(Beginning of RECORD EXCERPTS)

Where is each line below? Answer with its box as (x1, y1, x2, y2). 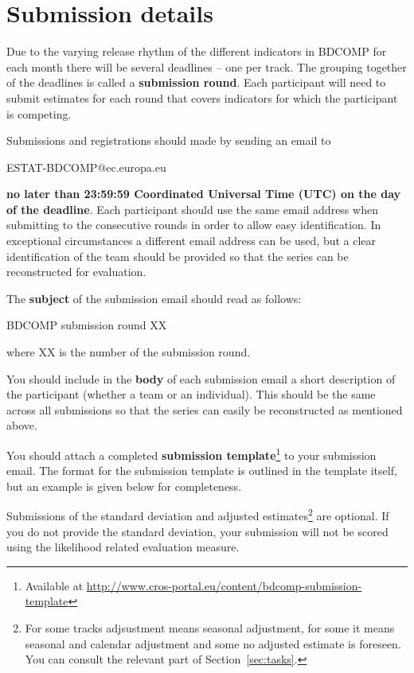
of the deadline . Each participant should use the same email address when (6, 200, 378, 217)
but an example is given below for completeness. (6, 477, 242, 494)
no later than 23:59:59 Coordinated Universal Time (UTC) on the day (6, 185, 401, 202)
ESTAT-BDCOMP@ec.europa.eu (6, 158, 166, 175)
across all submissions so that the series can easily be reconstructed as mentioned (6, 401, 403, 418)
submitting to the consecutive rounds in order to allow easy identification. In (6, 216, 381, 233)
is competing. (6, 105, 72, 122)
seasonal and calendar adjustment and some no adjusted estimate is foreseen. (25, 635, 401, 652)
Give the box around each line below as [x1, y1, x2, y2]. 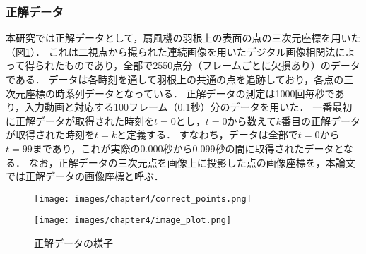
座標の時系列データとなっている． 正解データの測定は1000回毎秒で [25, 85, 335, 100]
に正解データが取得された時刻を [6, 113, 154, 128]
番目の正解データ [281, 113, 361, 128]
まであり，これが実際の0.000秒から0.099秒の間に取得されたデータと [32, 140, 343, 155]
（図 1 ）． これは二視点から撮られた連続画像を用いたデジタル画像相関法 [6, 44, 336, 59]
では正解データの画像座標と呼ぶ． [6, 169, 164, 183]
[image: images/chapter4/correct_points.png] [34, 193, 252, 204]
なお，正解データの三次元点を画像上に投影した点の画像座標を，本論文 [28, 155, 355, 169]
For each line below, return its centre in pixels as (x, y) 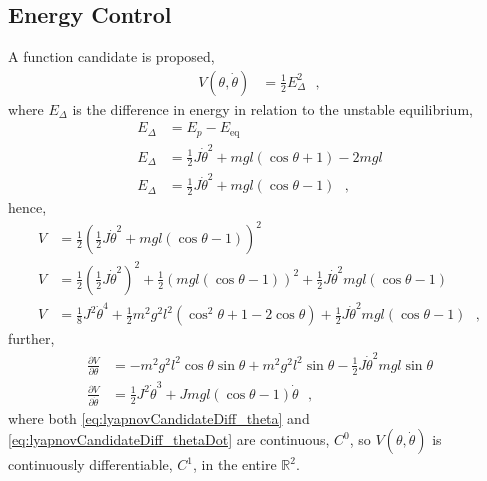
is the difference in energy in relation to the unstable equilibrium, (272, 108)
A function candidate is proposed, (111, 56)
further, (31, 338)
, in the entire (235, 464)
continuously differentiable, (90, 464)
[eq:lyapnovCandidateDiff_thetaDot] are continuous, (169, 439)
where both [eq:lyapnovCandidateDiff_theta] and (159, 417)
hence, (27, 207)
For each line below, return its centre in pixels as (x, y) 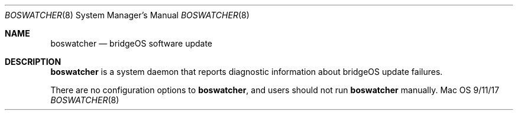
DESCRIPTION (33, 62)
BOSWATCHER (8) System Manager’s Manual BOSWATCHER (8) (127, 15)
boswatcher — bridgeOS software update (132, 43)
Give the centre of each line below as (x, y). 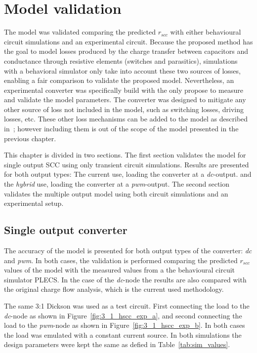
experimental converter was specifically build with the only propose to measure (124, 90)
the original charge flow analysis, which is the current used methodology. (114, 289)
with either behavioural (206, 32)
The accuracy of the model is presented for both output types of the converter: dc (128, 251)
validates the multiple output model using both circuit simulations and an (116, 193)
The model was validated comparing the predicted (80, 32)
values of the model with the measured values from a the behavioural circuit (120, 270)
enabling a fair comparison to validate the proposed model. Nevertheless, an (119, 80)

(End of RECORD EXCERPTS)

AIM OF THE EXERCISE: Although the records above contain pictures, the copy should hold only the lines from their start through the line containing "but an example", each exactly as written, and none of the pictures.

TASK OUTPUT:
Where is each line below? Answer with its box as (x1, y1, x2, y2). 
of the deadline . Each participant should use the same email address when (6, 200, 378, 217)
but an example is given below for completeness. (6, 477, 242, 494)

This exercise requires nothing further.